1Estaba entonces enfermo uno llamado Lázaro, de Betania, la aldea de María y de Marta su hermana. 2(María, cuyo hermano Lázaro estaba enfermo, fue la que ungió al Señor con perfume, y le enjugó los pies con sus cabellos.) 3Enviaron, pues, las hermanas para decir a Jesús: Señor, he aquí el que amas está enfermo. 4Oyéndolo Jesús, dijo: Esta enfermedad no es para muerte, sino para la gloria de Dios, para que el Hijo de Dios sea glorificado por ella.

 

   Betania era un pequeño pueblo en la ladera sur este del monte de los Olivos, a unos 3 km al este de Jerusalén, cerca del camino a Jericó.   El significado del nombre Betania es “Casa de miseria”.  Es como el lugar donde reside mi hermana, que se llama “Tierra de cenizas”.   Son nombres pocos agradable, pero sus habitantes lo hacen ser más llevaderos.   Este es el caso de Marta, María y Lázaro, quienes recibieron a Jesús en su casa por primera vez en una visita que Jesús hiciera a esa región (Lc.10:38).   Este fue el inicio de una gran amistad donde Jesús cada vez que estaba en el lugar se hospedaba en la casa de ellos (Mt.21:17).    No solo Jesús era bien recibido, sino que sus discípulos lo eran también (Mr.11:11).   Esto nos deja ver claramente la clase de personas que eran Marta, María y Lázaro.

    Es justo notar también que en ningún momento se hace mención de algún padre o madre viviendo en dicha casa.   Esto nos lleva a pensar que no los tenían o que se habrían independizado.  No sabemos con certeza lo que haya pasado con los padres, pero si sabemos algo, ellos eran muy especiales para Jesús.  

    Cuando miramos lo trayectoria de Jesús antes de llegar a la escena presentada en la porción que nos ocupará el tiempo en esta mañana (Jn.11:1-4) podemos ver que él se encontraba en Jerusalén, caminando en el templo por el pórtico de Salomón.    En esos momento los judíos le rodearon y le hicieron una pregunta, la cual fue “¿Hasta cuándo nos turbarás el alma? Si tú eres el Cristo, dínoslo abiertamente”(Jn.10:24).  Esta pregunta no venía con deseos de saber si él era o no el Hijo de Dios, sino buscando alguna excusa para apedrearle.   La respuesta de Jesús fue directa y clara, “Os lo he dicho, y no creéis” (Jn.10:25).   Esto provocó gran histeria en los judíos al punto que trataron de atraparlo para matarle, pero Jesús se les escapó (Jn.10:39).  

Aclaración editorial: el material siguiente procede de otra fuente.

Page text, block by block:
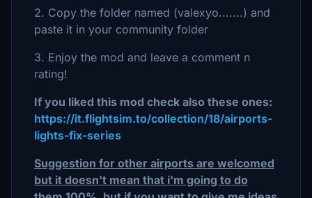
2. Copy the folder named (valexyo.......) and
paste it in your community folder
3. Enjoy the mod and leave a comment n
rating!
If you liked this mod check also these ones:
https://it.flightsim.to/collection/18/airports-
lights-fix-series
Suggestion for other airports are welcomed
but it doesn't mean that i'm going to do
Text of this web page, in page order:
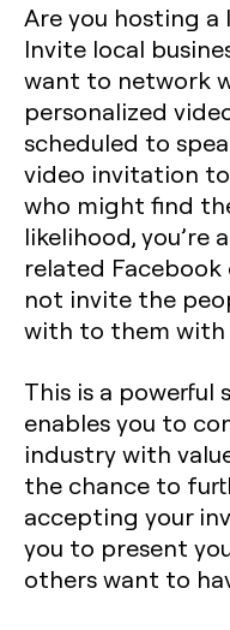
Are you hosting a
Invite local
want to network
personalized
scheduled to
video invitation
who might find
likelihood, you’re
related Facebook
not invite the
with to them with
This is a powerful
enables you to
industry with
the chance to
accepting your
you to present
others want to
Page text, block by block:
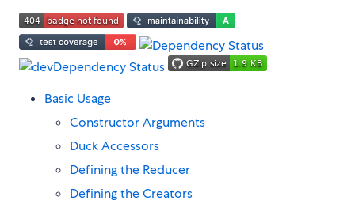
Basic Usage
Constructor Arguments
Duck Accessors
Defining the Reducer
Defining the Creators
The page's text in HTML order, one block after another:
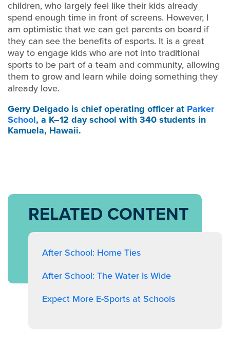
children, who largely feel like their kids already
spend enough time in front of screens. However, I
am optimistic that we can get parents on board if
they can see the benefits of esports. It is a great
way to engage kids who are not into traditional
sports to be part of a team and community, allowing
them to grow and learn while doing something they
already love.
Gerry Delgado is chief operating officer at Parker
School, a K–12 day school with 340 students in
Kamuela, Hawaii.
RELATED CONTENT
After School: Home Ties
After School: The Water Is Wide
Expect More E-Sports at Schools
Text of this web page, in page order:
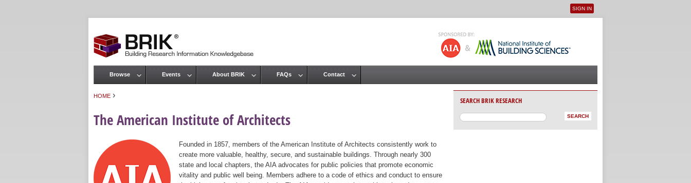
User menu
SIGN IN
HOME ›
The American Institute of Architects
Founded in 1857, members of the American Institute of Architects consistently work to
create more valuable, healthy, secure, and sustainable buildings. Through nearly 300
state and local chapters, the AIA advocates for public policies that promote economic
vitality and public well being. Members adhere to a code of ethics and conduct to ensure
Main menu
Browse Events About BRIK FAQs Contact
SEARCH BRIK RESEARCH
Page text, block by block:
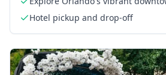
Hotel pickup and drop-off
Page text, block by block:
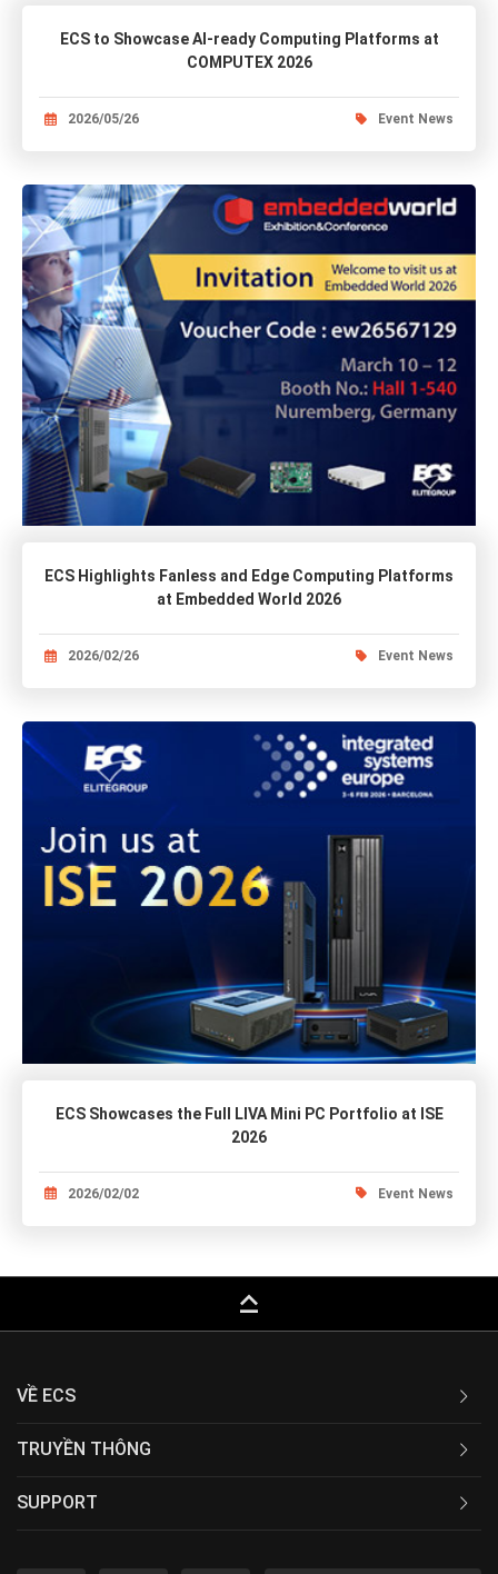
ECS to Showcase AI-ready Computing Platforms at
COMPUTEX 2026
2026/05/26 Event News
ECS Highlights Fanless and Edge Computing Platforms
at Embedded World 2026
2026/02/26 Event News
ECS Showcases the Full LIVA Mini PC Portfolio at ISE
2026
2026/02/02 Event News
keyboard_capslock
VỀ ECS
TRUYỀN THÔNG
SUPPORT
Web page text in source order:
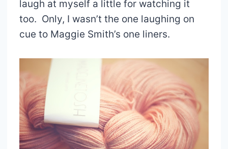
laugh at myself a little for watching it
too. Only, I wasn’t the one laughing on
cue to Maggie Smith’s one liners.
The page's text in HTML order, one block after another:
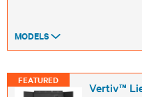
MODELS
FEATURED Vertiv™
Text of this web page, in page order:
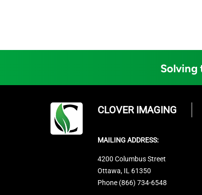
Solving
CLOVER IMAGING
MAILING ADDRESS:
4200 Columbus Street
Ottawa, IL 61350
Phone (866) 734-6548
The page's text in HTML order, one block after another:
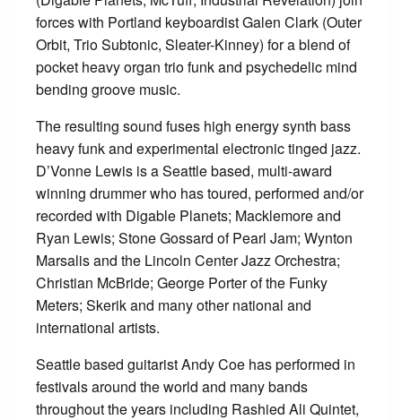
forces with Portland keyboardist Galen Clark (Outer
Orbit, Trio Subtonic, Sleater-Kinney) for a blend of
pocket heavy organ trio funk and psychedelic mind
bending groove music.
The resulting sound fuses high energy synth bass
heavy funk and experimental electronic tinged jazz.
D’Vonne Lewis is a Seattle based, multi-award
winning drummer who has toured, performed and/or
recorded with Digable Planets; Macklemore and
Ryan Lewis; Stone Gossard of Pearl Jam; Wynton
Marsalis and the Lincoln Center Jazz Orchestra;
Christian McBride; George Porter of the Funky
Meters; Skerik and many other national and
international artists.
Seattle based guitarist Andy Coe has performed in
festivals around the world and many bands
throughout the years including Rashied Ali Quintet,
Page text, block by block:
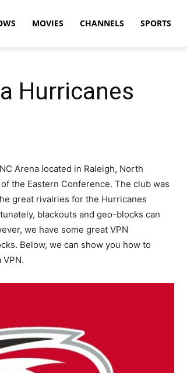
MOVIES CHANNELS SPORTS
Hurricanes
Arena located in Raleigh, North
the Eastern Conference. The club was
great rivalries for the Hurricanes
blackouts and geo-blocks can
we have some great VPN
Below, we can show you how to
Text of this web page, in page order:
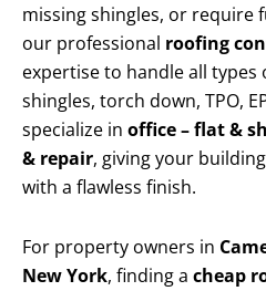
missing shingles, or require
our professional roofing
expertise to handle all
shingles, torch down, TPO,
specialize in office – flat &
& repair, giving your
with a flawless finish.
For property owners in
New York, finding a cheap
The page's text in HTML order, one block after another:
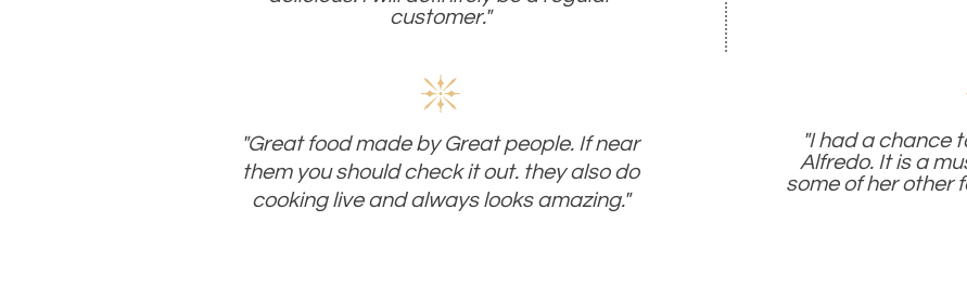
customer."
"Great food made by Great people. If near
them you should check it out. they also do
cooking live and always looks amazing."
"I had a chance
Alfredo. It is a
some of her other
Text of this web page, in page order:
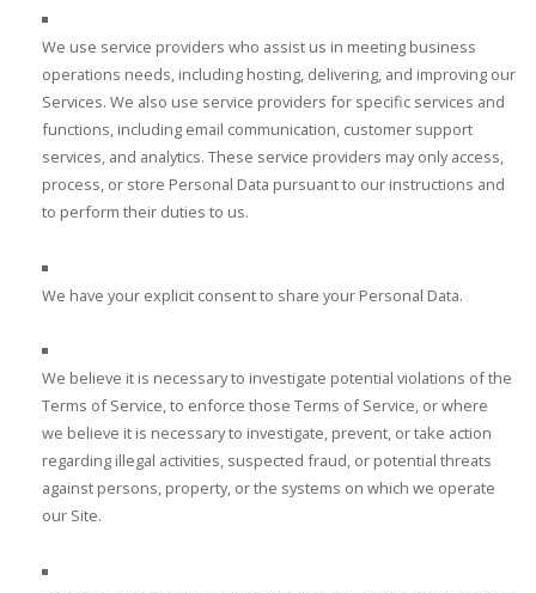
We use service providers who assist us in meeting business
operations needs, including hosting, delivering, and improving our
Services. We also use service providers for specific services and
functions, including email communication, customer support
services, and analytics. These service providers may only access,
process, or store Personal Data pursuant to our instructions and
to perform their duties to us.
We have your explicit consent to share your Personal Data.
We believe it is necessary to investigate potential violations of the
Terms of Service, to enforce those Terms of Service, or where
we believe it is necessary to investigate, prevent, or take action
regarding illegal activities, suspected fraud, or potential threats
against persons, property, or the systems on which we operate
our Site.
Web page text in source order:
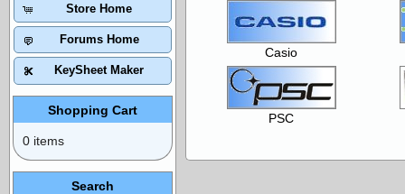
Casio
PSC
Store Home
Forums Home
KeySheet Maker
Shopping Cart
0 items
Search
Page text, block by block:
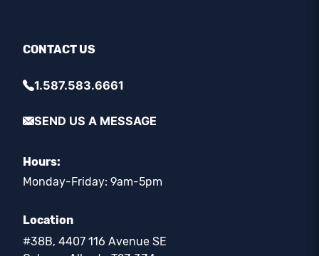
CONTACT US
1.587.583.6661
SEND US A MESSAGE
Hours:
Monday-Friday: 9am-5pm
Location
#38B, 4407 116 Avenue SE
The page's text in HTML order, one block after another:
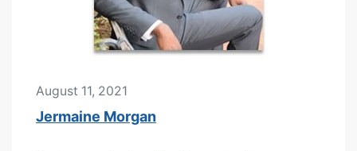
August 11, 2021
Jermaine Morgan
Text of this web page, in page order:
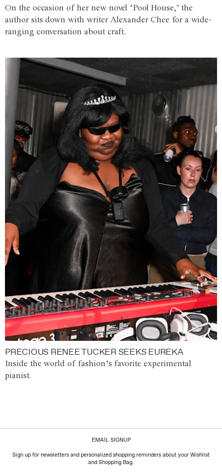
On the occasion of her new novel ‘Pool House,’ the
author sits down with writer Alexander Chee for a wide-
ranging conversation about craft.
PRECIOUS RENEE TUCKER SEEKS EUREKA
Inside the world of fashion’s favorite experimental
pianist.
EMAIL SIGNUP
Sign up for newsletters and personalized shopping reminders about your Wishlist
and Shopping Bag.
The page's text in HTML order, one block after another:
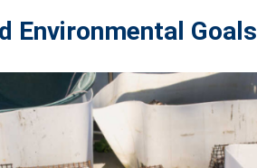
Environmental Goals
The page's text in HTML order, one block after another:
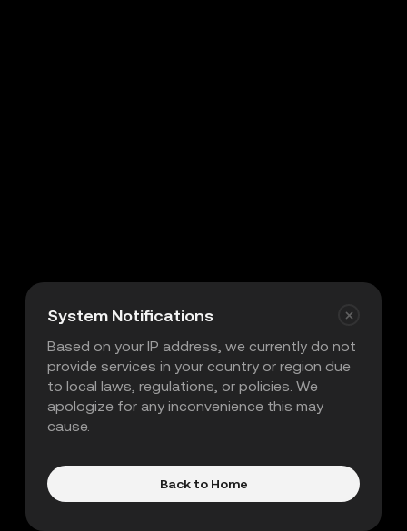
System Notifications
Based on your IP address, we currently do not
provide services in your country or region due
to local laws, regulations, or policies. We
apologize for any inconvenience this may
cause.
Back to Home
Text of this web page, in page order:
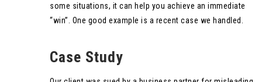
some situations, it can help you achieve an immediate
“win”. One good example is a recent case we handled.
Case Study
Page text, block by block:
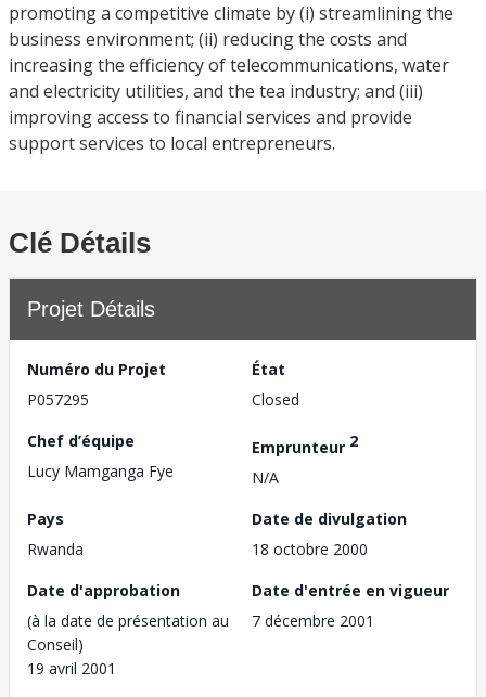
promoting a competitive climate by (i) streamlining the
business environment; (ii) reducing the costs and
increasing the efficiency of telecommunications, water
and electricity utilities, and the tea industry; and (iii)
improving access to financial services and provide
support services to local entrepreneurs.
Clé Détails
Projet Détails
Numéro du Projet
P057295
État
Closed
Chef d’équipe
Lucy Mamganga Fye
Emprunteur 2
N/A
Pays
Rwanda
Date de divulgation
18 octobre 2000
Date d'approbation
(à la date de présentation au
Conseil)
19 avril 2001
Date d'entrée en vigueur
7 décembre 2001
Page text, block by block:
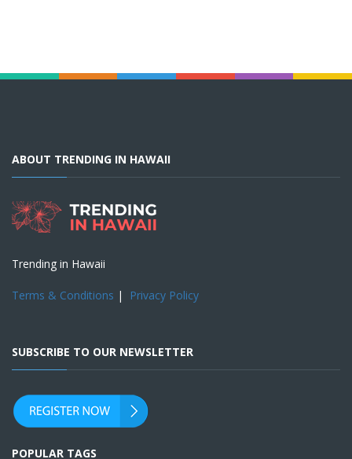
ABOUT TRENDING IN HAWAII
Trending in Hawaii
Terms & Conditions | Privacy Policy
SUBSCRIBE TO OUR NEWSLETTER
POPULAR TAGS
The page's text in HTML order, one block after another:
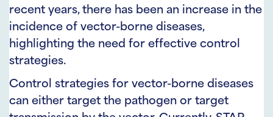
recent years, there has been an increase in the
incidence of vector-borne diseases,
highlighting the need for effective control
strategies.
Control strategies for vector-borne diseases
can either target the pathogen or target
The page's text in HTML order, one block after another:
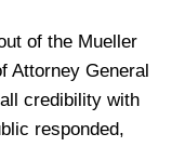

     Este evento fue el que llevó a Jesús a retornar al otro lado del Jordán donde Juan había estado bautizando (Jn.10:40).   Vemos claramente que una vez llegó allí muchas personas se le juntaron y él comenzó a enseñarles como acostumbraba.   Deducimos que fue así por lo que nos dice la parte final del relato en Jn.10:42) “42Y muchos creyeron en él allí”.

    Debemos observar algo más relacionado a la gran amistad de Jesús con Lázaro y sus hermanas.   En Jn.11:5 se hace la observación de cuanto Jesús les amaba.    Esto es un detalle importantísimo en todo este relato y así lo veremos más adelante.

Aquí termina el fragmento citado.